高超声速飞行器推进系统建模

为在高超声速飞行器设计初期快速地获得推力和推力矩,以满足控制相关分析和建模需要.提出一种推进系统建模方法,基于激波/膨胀波相交理论来建模与机身耦合的进气道模型;用有摩擦变截面加热管来描述双模态燃烧室;将内喷管建模成一维变截面摩擦管,采用动量定理估算推力,并通过曲线拟合得到推力的解析表达式.与CFD计算结果相比,该模型计算得到双模态冲压发动机入口气流马赫数和温度误差小于5%,压强误差小于10%;计算得到的推力随马赫数、燃油当量比和迎角的增大而增加,随高度增加而减小,单个状态平均计算时间小于0.5s.计算结果表明:该建模方法满足面向控制建模的效率和精度需求,有助于此类飞行器设计初期的动力学和控制相关的分析和设计. 
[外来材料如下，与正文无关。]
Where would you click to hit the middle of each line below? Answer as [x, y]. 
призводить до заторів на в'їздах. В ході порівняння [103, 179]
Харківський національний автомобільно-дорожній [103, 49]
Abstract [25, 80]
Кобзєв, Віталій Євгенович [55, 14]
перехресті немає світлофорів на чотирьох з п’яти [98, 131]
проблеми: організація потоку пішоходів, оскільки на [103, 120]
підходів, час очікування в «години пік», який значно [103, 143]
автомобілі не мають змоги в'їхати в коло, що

Modeling of hypersonic vehicles propulsion system

In order to quickly obtain the thrust and moment of thrust at the early design stage, and satisfy relevant modeling and analysis control, a model for the propulsion system of hypersonic vehicle was proposed. An inlet model was developed based on the wave interaction method. Moreover, the dual-mode combustor was modeled by an increasing area duct with heat addition and friction, whereas the internal nozzle was modeled by a variable area duct with friction. Accordingly, the thrust was estimated according to the momentum theory, and then analytical expression was obtained by a curve-fitting method. Compared with the result of CFD, the error of Mach number and temperature at the dual mode ramjet engine inlet was less than 5%, and the pressure error was less than 10%; the computed thrust increased as Mach number, stoichiometrically normalized fuel-to-air ratio and angle of attack increased, and decreased as height increased; the time cost of one state point was less than 0.5s averagely. Computation result demonstrates that the proposed modeling approach meets the high efficiency and accuracy required in the control-oriented modeling process, contributing to the analysis and design related to dynamics and control of the hypersonic vehicles.